“Ice Cathedral” in Swiss Alps offers visitors unique show | One America News Network

People stand in the
People stand in the “Mill”, a 20m long natural ice cave created by melted water accumulated during the summer and by a siphon effect leaves in the autumn giving way to an ice cathedral, at the Glacier 3000 ski resort in Les Diablerets, Switzerland, December 10, 2020. REUTERS/Denis Balibouse

December 11, 2020

By Denis Balibouse

LES DIABLERETS, Switzerland (Reuters) – An ice cave which forms naturally on a high-altitude glacier in the Swiss Alps became accessible on Thursday, to the delight of visitors who came to marvel at the huge blue vault of the “ice cathedral”.
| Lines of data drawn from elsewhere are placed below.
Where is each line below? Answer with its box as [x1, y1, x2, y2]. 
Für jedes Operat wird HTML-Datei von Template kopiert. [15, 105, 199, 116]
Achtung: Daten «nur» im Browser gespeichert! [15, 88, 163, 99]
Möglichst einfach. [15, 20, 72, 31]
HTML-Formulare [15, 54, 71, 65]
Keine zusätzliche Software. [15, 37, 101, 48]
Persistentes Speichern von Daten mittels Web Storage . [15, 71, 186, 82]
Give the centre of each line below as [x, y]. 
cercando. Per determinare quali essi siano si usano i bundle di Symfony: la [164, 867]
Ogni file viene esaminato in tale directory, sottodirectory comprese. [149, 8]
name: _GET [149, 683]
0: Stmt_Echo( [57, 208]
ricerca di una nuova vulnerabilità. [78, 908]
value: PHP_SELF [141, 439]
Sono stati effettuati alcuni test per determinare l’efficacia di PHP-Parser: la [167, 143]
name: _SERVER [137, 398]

Varying in size and shape from year to year, the cave has a rounded ceiling made of thick ice about 5 metres (yards) high, and is about 20 metres long.
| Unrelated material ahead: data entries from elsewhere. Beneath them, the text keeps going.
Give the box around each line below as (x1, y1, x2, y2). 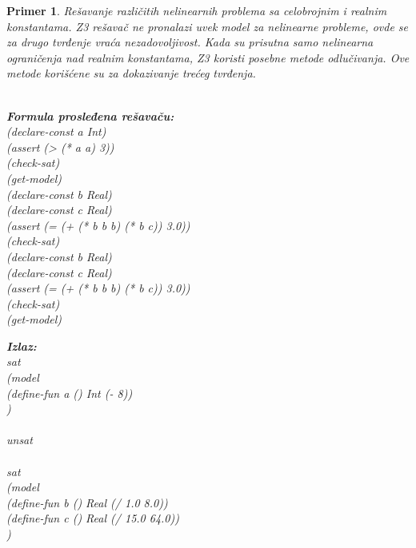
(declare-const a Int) (6, 123, 106, 140)
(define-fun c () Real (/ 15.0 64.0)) (6, 510, 179, 526)
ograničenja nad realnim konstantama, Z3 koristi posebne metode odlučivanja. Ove (6, 49, 410, 66)
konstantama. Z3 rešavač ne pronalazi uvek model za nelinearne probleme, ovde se (6, 18, 409, 34)
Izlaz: (6, 337, 37, 354)
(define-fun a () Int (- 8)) (6, 384, 133, 401)
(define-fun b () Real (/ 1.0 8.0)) (6, 494, 168, 510)
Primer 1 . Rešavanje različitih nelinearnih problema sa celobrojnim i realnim (6, 2, 387, 18)

The site can be reached on foot in 15 minutes from the chairlift at Glacier 3000 above the resort of Les Diablerets, but at your own risk, organisers said.

“It’s the first time we indicate it and open it officially.

The last years … we had kind of an ice cave but it was different, it was more steep. And this year it looks like an ice cathedral, so it’s really beautiful,” Bernhard Tschannen, CEO of Glacier 3000, told Reuters inside the cave.

This year the cave’s interior is quite flat, making access easier, he said.

The natural cave, also known as “the Mill”, forms through a siphon effect. Each spring and summer, the cavity fills with water from the snow melt, forming a lake. In autumn, the plug disappears and the water drains, leaving the cave.

“It’s magnificent, but even that isn’t the right word. I’ve never seen anything like it. Almost as it’s not of this world in fact. It’s magnificent, I can only recommend it if you have the chance to go,” Helen Tromp, a Dutch woman living nearby said after visiting. Brice Rozes, touring the site on his day off, said: “It’s very impressive. The vault is incredible. Standing beneath it, you can just imagine the weight above. It’s beautiful.”